Au Guatemala le pire n’a pas de limite, l’étau ne finit jamais, le corps encaisse toujours, le cuir continue à donner plus de sangles, c’est une population que les gangs de bandits des oligarchies ont laissé avec les os à nu et en perpétuelle famine, les pressent en comptant les gouttes de sang, tandis que les délinquants se goinfrent de ce qui a été volé.

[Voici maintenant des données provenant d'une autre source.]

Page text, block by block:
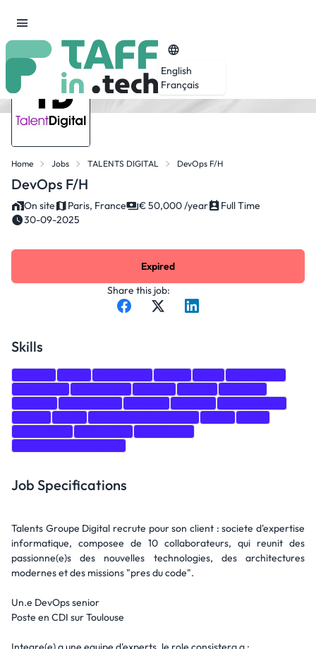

C’est une population mortellement blessée. Il n’est pas possible que l’État n’ait pas les ressources nécessaires pour faire face à l’urgence d’une tempête, que l’aide ne puisse pas atteindre les communautés dans le besoin, qu’il soit aussi insolent et dénigrant pour les zones rurales, les traitant comme inférieures, leur jetant de la nourriture dans des sacs en plastique depuis un hélicoptère de l’armée qui, en temps de dictature, atterrissait très bien partout où il allait et faisait tout ce qu’il fallait pour violer les populations. Ce n’est pas possible. Pourquoi y a-t-il une stratégie pour violer et non pour sauver ? Si c’est une entité médiocre et incapable qui ne travaille pas au bénéfice de la population, elle doit être éliminée.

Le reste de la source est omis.